I assume when you're talking about probability, it's the probability of success on the merits. The insurance market is really only ensuring tax risks where the advisors are at least a more likely than not level of comfort on the tax position being taken or will be taken by the taxpayer. So that means that there's over a 50% chance of success on the merits. That is just at least the standard for which the insurers to start the underwriting process. Obviously, if the advisors and the insurers are at a higher level of comfort, that's going to be reflective in both the risk appetite for the insurers, as well as pricing.

(:

The insurance market's a lot more broader than it used to be. When I first started underwriting, there may be two or three underwriters in a total of $200 million of total capacity in the market. Now there's an excess of 25 insurers, including just standalone insurers as well as MGUs, managing general underwriters, that participate in the insurance market, and there's over $1.5 billion of total capacity for any US risk.

(:

And so as a result of the increase in competition in the market, you're seeing an increase in risk appetite, and also pricing has come down significantly. So when you have quality risks in the market, that's going to lead to increased competition, is going to lead to reduction in pricing, and that's how one would think about when going to the market about a particular risk transfer.

Geoffrey Cockrell, (:

I do want to come back to pricing, but before we leave underwriting, you mentioned a pretty technical legal conclusion of more likely than not having success on the merits. Is an opinion to that effect the table stakes for getting a policy underwritten?

Jordan Tamchin (:

It used to be, but that's no longer the case. The insurance market has become quite sophisticated. Each of the underwriters are former tax attorneys or CPAs, and they also use outside counsel to help assist them in their underwriting process. And so they're able to wrap their own head around the issue and form their own opinion with respect to the underlying issue.

(:

And so an opinion is not always needed, but it is helpful for the underwriters so that they don't have to recreate the wheel or start from the ground level.
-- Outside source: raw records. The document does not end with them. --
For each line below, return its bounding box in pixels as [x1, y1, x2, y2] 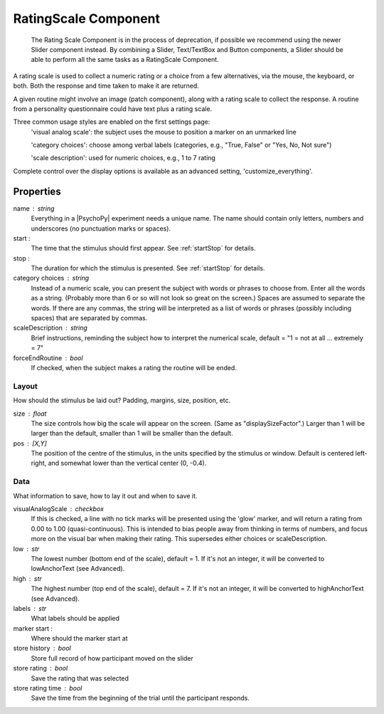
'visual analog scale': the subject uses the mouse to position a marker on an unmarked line [31, 127, 297, 136]
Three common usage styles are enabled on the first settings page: [13, 117, 210, 126]
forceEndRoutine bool [13, 353, 83, 362]
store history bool [13, 644, 71, 653]
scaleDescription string [13, 324, 88, 332]
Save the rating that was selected [31, 673, 129, 683]
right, [31, 459, 47, 468]
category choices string [13, 274, 90, 283]
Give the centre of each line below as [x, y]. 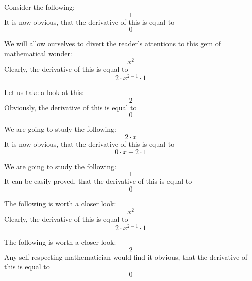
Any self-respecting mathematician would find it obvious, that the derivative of [126, 257]
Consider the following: [39, 7]
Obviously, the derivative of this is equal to [70, 107]
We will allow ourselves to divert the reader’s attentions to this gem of [113, 43]
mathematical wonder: [38, 53]
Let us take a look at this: [44, 92]
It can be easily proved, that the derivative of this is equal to [98, 181]
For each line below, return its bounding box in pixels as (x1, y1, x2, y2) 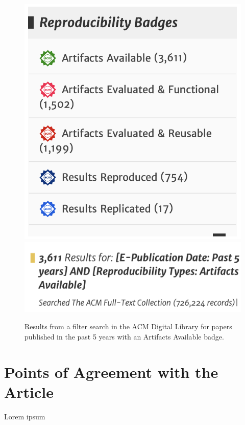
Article (4, 381, 54, 402)
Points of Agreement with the (4, 361, 218, 382)
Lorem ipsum (4, 411, 45, 421)
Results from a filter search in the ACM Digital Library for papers (24, 321, 232, 332)
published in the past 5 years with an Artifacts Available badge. (24, 331, 224, 342)
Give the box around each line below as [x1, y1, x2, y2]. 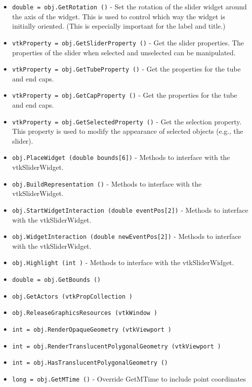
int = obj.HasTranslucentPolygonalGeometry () [12, 359, 168, 367]
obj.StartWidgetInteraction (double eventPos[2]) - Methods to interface [12, 204, 249, 215]
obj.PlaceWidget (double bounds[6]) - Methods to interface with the [12, 152, 230, 162]
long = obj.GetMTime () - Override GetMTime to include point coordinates [12, 374, 246, 384]
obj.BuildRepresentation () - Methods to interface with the [12, 178, 202, 189]
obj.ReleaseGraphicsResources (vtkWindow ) [12, 310, 158, 317]
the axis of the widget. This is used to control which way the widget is [12, 11, 225, 21]
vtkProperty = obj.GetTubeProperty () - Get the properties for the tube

It's just a way for them to fully understand the underlying facts, what the underlying law is and analysis, so that they could quickly form their own opinion and get to a level of comfort to provide a proposal and finalize its underwriting.

(:

That being said, if an opinion is not available, a mere memo that summarizes the underlying issue is generally sufficient to get insurers to provide proposals. Because an opinion is not going to be provided in such circumstances, you could expect that the underwriting fee to be slightly more expensive because the underwriter and their counsel are really going to have to basically form their own opinion with respect to the under underlying issue.

Geoffrey Cockrell, (:

So base RWI is priced as a percentage of per dollar of coverage, and that's for unknown risks. Obviously underwriting for known risks is going to be more expensive. What's the pricing look like both in absolute terms and relative to base RWI coverage?

Jordan Tamchin (:

Yeah, it varies depending on the jurisdiction as well as the underlying risk transfer itself, but generally what we say is that the all-in cost of insurance generally ranges between two to 4% of the limits being purchased, but that could vary.

(:

For example, if an issue is under audit, it's going to trade at a lot higher than that two to 4% rate. If you're insuring a tax position in a jurisdiction like India for example, it's going to be more expensive than in the US. And we're also seeing an increased appetite of insuring tax positions now in South America, where you would expect pricing to even be higher than that. So we've placed insurance policies in Brazil where the cost would be in the double digits, around somewhere between 12 to 16%.

Geoffrey Cockrell, (:

A general RWI policy I would expect to have a retention of somewhere between let's call it a half a percent of enterprise value, moving up to maybe one, one and a half if you're in a highly regulated industry. I'm assuming this is going to have a similar retention ideal, albeit framed differently. How do the carriers think about the retention?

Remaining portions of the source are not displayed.